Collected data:
*** Begin section ***
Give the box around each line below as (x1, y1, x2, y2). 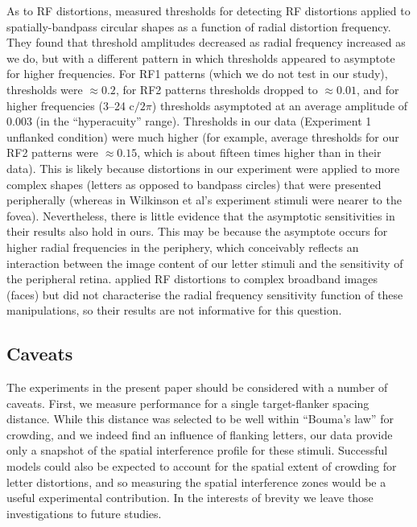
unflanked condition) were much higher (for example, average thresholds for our (6, 128, 399, 145)
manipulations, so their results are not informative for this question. (6, 302, 342, 319)
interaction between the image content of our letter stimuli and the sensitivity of (6, 254, 403, 271)
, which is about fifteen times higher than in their (137, 144, 382, 161)
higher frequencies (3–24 (6, 97, 126, 113)
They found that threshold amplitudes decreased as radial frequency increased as (6, 34, 406, 51)
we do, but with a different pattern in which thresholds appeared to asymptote (6, 49, 395, 66)
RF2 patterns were (6, 144, 99, 161)
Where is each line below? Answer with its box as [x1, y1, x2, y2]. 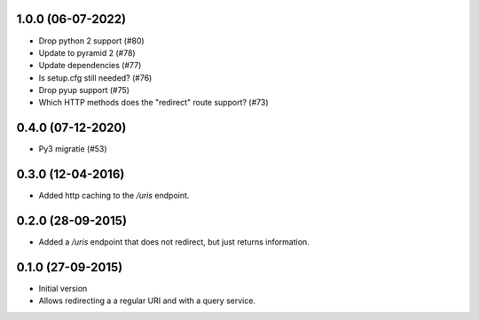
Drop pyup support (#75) [38, 85, 130, 96]
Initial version [38, 284, 88, 294]
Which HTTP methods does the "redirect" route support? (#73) [38, 98, 269, 108]
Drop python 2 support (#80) [38, 35, 145, 46]
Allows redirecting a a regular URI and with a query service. [38, 295, 256, 306]
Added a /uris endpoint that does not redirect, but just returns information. [38, 237, 310, 247]
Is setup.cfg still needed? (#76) [38, 72, 153, 83]
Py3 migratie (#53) [38, 144, 107, 154]
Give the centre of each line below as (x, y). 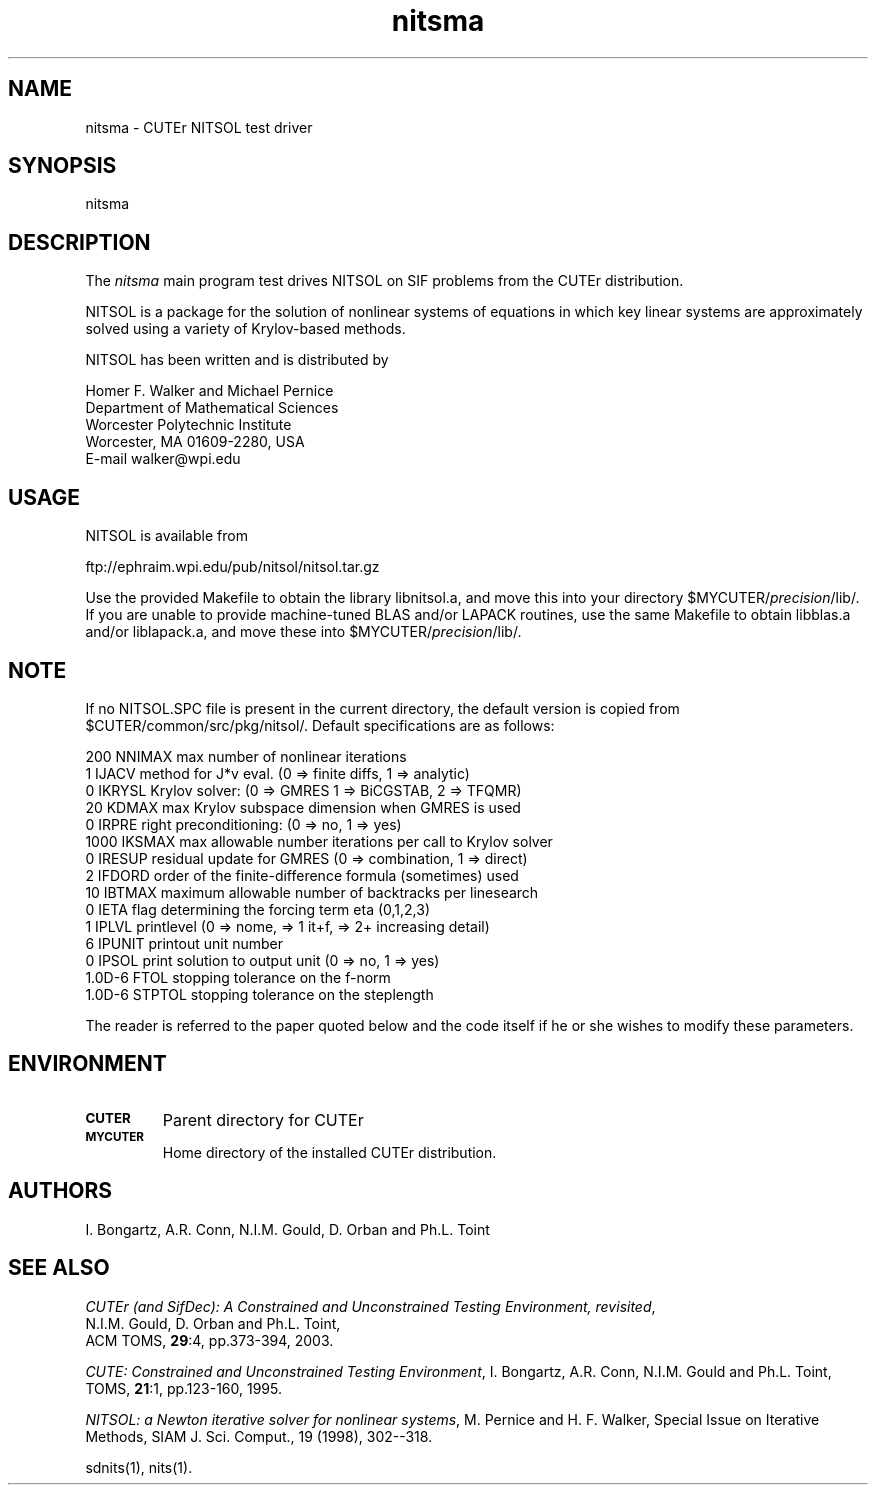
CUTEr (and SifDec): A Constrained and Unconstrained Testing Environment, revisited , (370, 1306)
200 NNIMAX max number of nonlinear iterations (246, 756)
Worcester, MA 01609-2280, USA (195, 442)
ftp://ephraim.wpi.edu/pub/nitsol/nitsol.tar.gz (232, 567)
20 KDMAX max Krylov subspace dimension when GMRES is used (303, 807)
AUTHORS (60, 1191)
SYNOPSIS (62, 166)
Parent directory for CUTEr (263, 1119)
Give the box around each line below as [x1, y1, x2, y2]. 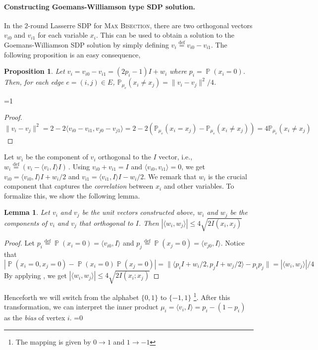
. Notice [220, 238, 245, 248]
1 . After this [193, 291, 230, 302]
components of [4, 217, 47, 228]
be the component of [25, 151, 88, 162]
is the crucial [208, 171, 247, 181]
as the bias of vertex [4, 312, 65, 323]
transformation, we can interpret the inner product [4, 301, 159, 312]
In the [4, 20, 22, 30]
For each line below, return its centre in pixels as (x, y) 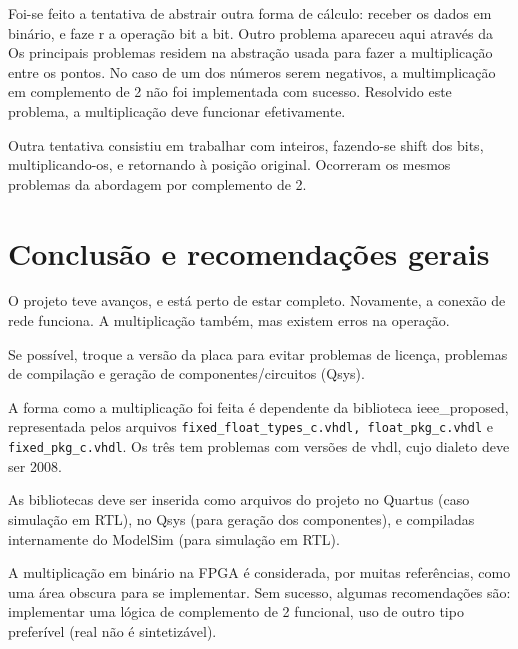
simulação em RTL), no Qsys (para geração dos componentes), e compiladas (241, 518)
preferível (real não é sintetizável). (112, 630)
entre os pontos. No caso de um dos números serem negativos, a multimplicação (252, 71)
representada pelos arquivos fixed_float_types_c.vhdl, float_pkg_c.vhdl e (250, 426)
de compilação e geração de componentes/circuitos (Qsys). (186, 373)
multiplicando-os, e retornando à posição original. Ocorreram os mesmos (229, 164)
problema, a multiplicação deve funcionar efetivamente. (177, 110)
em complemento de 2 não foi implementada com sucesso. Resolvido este (230, 91)
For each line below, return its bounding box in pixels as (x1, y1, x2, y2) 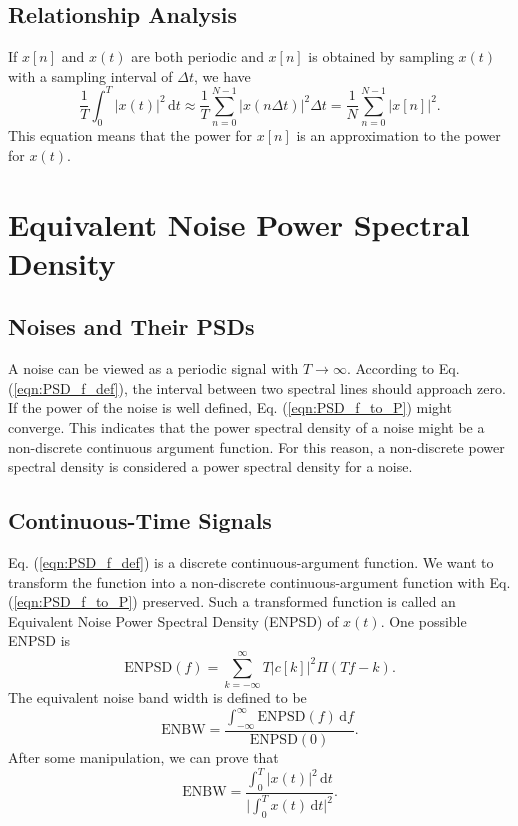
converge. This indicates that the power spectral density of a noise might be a (8, 416, 485, 437)
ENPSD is (8, 630, 71, 651)
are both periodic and (131, 46, 264, 67)
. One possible (380, 610, 467, 631)
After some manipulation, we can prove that (8, 746, 279, 767)
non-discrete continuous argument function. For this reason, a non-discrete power (8, 436, 505, 457)
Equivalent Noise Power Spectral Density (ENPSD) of (8, 610, 339, 631)
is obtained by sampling (308, 46, 454, 67)
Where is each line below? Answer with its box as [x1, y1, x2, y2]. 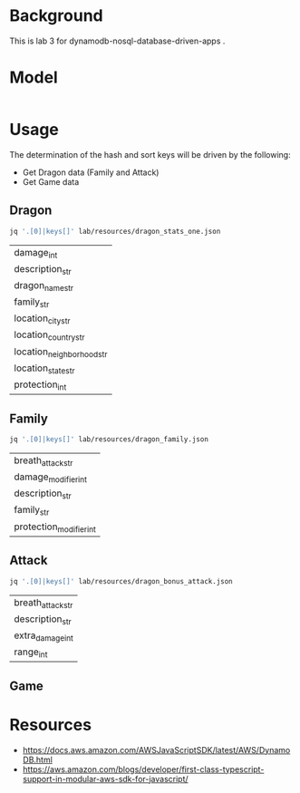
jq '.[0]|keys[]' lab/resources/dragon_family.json [9, 435, 208, 444]
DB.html [22, 754, 53, 765]
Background [9, 5, 103, 26]
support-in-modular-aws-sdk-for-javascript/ [22, 773, 189, 784]
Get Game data [22, 176, 80, 187]
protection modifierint [14, 520, 97, 535]
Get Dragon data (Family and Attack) [22, 167, 160, 178]
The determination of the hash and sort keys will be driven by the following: [9, 149, 292, 160]
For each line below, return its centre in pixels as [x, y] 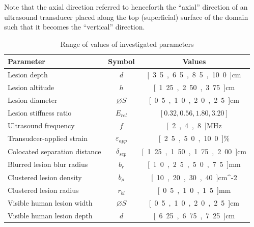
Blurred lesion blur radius [48, 164]
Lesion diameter [33, 100]
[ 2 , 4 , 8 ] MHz [194, 125]
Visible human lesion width [50, 203]
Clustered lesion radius [43, 190]
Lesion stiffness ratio [40, 112]
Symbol [121, 61]
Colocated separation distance [54, 151]
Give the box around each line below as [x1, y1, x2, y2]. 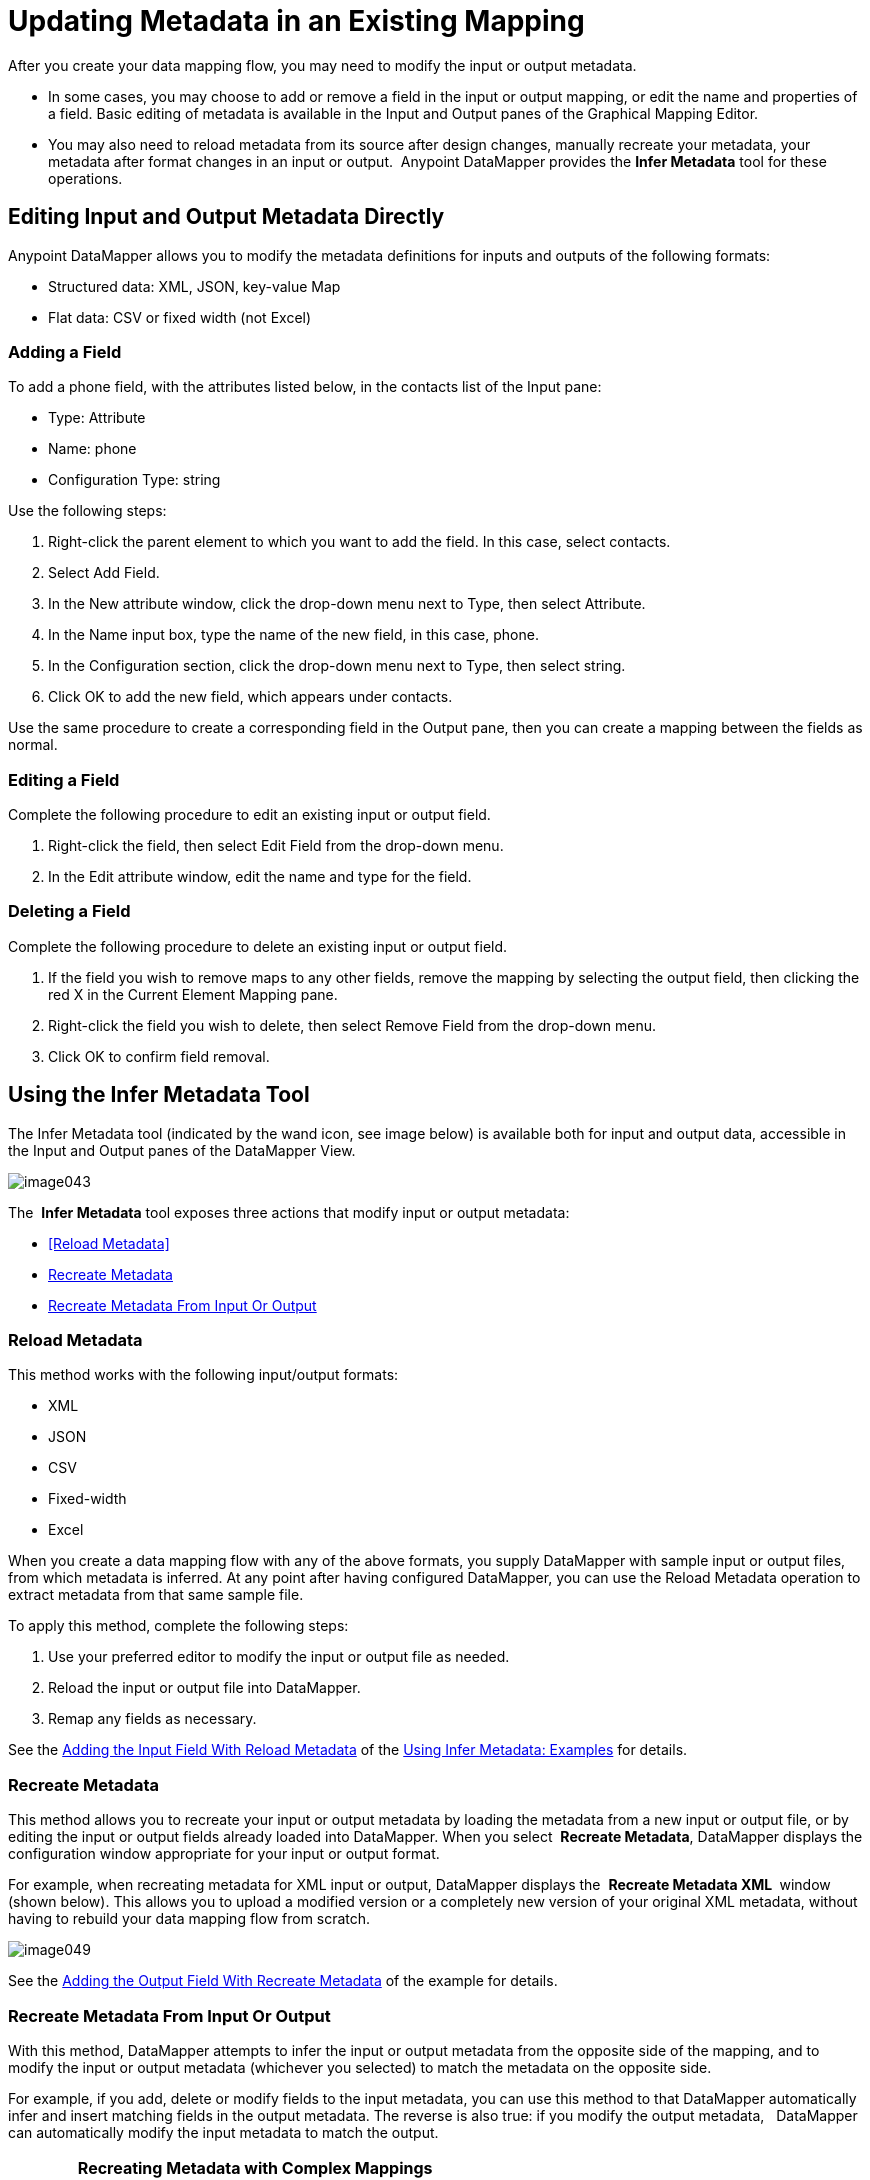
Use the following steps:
*** End section ***
Every line of the data above that includes "keys" should be listed.

jq '.[0]|keys[]' lab/resources/dragon_family.json [9, 435, 208, 444]
The determination of the hash and sort keys will be driven by the following: [9, 149, 292, 160]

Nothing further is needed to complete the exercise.